Camouflage

Hunting season has started. The park is just an hour and a half from Michigan, and the Americans have started their winter migration. They are easily spotted because they love camouflage. The Canadians disdain them: Michigan Militia, they think, doing target practice on crown soil.

Tourists! How in the world did they get here? Picturesque as the place was, it held nothing to appeal to the Baedecker spirit.

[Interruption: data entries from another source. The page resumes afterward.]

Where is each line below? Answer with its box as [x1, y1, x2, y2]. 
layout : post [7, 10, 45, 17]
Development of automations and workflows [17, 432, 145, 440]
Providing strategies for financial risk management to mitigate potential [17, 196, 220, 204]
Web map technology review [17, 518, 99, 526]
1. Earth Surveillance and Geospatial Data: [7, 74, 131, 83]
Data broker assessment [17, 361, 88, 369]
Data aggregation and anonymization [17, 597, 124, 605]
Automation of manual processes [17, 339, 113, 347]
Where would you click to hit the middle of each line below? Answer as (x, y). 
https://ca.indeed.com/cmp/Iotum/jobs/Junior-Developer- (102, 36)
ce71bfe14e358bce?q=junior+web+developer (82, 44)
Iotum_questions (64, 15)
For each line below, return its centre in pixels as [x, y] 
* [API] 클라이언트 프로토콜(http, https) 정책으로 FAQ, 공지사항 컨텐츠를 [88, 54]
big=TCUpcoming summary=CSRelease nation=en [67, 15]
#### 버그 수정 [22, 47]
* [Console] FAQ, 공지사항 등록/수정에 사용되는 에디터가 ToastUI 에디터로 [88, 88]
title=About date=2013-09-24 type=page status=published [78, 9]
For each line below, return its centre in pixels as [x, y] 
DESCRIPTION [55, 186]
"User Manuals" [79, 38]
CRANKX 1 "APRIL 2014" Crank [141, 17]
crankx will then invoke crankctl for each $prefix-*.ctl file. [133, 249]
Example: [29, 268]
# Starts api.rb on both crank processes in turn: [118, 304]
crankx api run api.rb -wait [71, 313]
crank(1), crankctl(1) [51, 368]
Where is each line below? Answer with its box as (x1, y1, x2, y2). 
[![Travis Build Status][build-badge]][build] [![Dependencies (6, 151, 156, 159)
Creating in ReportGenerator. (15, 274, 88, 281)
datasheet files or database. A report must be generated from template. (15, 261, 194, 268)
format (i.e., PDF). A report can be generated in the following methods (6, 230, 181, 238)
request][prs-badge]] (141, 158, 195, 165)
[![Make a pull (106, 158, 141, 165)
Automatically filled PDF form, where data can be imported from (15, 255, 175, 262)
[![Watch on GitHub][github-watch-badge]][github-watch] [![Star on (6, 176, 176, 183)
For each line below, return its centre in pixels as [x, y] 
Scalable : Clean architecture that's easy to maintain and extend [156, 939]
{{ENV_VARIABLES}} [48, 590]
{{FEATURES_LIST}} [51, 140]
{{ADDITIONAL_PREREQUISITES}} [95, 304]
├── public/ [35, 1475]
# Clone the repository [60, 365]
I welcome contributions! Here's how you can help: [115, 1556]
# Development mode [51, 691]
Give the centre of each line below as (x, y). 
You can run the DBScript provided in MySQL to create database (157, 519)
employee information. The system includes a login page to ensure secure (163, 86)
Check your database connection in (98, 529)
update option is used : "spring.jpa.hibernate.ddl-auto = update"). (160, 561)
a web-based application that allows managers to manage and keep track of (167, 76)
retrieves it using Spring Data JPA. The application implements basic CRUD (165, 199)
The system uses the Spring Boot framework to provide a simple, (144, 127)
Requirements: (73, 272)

“The North Star is not here; it is an outrage!”
He uttered various threats.
   “I thought the North Star was running away south around the Perry Sound region,” I suggested.
   “Yes, but she was to begin to-day, June 16, to make this connection.” He produced a railroad folder. “It’s in this,” he continued.
   “Did you go by that thing?” I marveled.
   “Why, of course,” said he.
   “I forgot you were an American,” said I, “You’re in Canada now.”
He looked his bewilderment, so I hunted up Dick. I detailed the situation. “He doesn’t know the race.” I concluded. “Soon he will be trying to get information out of the agent. Let’s be on hand.”

–Stewart Edward White, _The Forest_, 1903.

Hunting season has started. The park is just an hour and a half from Michigan, and the Americans have started their winter migration. They are easily spotted because they love camouflage. The Canadians disdain them: Michigan Militia, Uncle Norm’s boys, they say, doing target practice on crown soil.

I remember when American tour groups barreled into Limerick from nearby Shannon airport. Ireland was poor in the Eighties and while we welcomed them, we suffered resentment just because we lacked their freedom to swoop into another country on a magic dollar carpet. We assumed they were all rich, but I realize now they were mostly well-meaning retired midwesterners who had probably saved for the pilgrimage. They wore their own idea of camouflage to hunt their roots: godawful kelly-green crimplene flares and tartan caps. They were loud, large, and childlike, and I still have difficulty convincing some Irish friends that other varieties of American exist.

Northern Ontario is not wealthy, and I sense the locals feel the same as we did then. They can’t head south and get a dollar thirty for their buck. The tourists have bigger, flashier cars and gear, and this sting is relieved only by traded satire. Ranger Sam reported a Sunday sighting of a Ford Explorer heading north, completely painted camouflage including the windows, with the licence plate BOWHUNTER. This prompted the story of a legendary Lake Superior ranger who bore no love for our Michigan neighbours. Every autumn he took great pleasure in his frequent trips to the beer store, where hunters in full gear would stagger out with boxes of suds. He would cross the parking lot to shoulder the guy, a solid whomp, followed with a stream of folksy Canadian apology:
  “Whoa, sore-y, sore-y, didn’t see you there, eh?” Then, brushing his victim’s sleeve, he would continue in wonder: “Hey! That camo really works!”

An asshole. Still, my kind of asshole.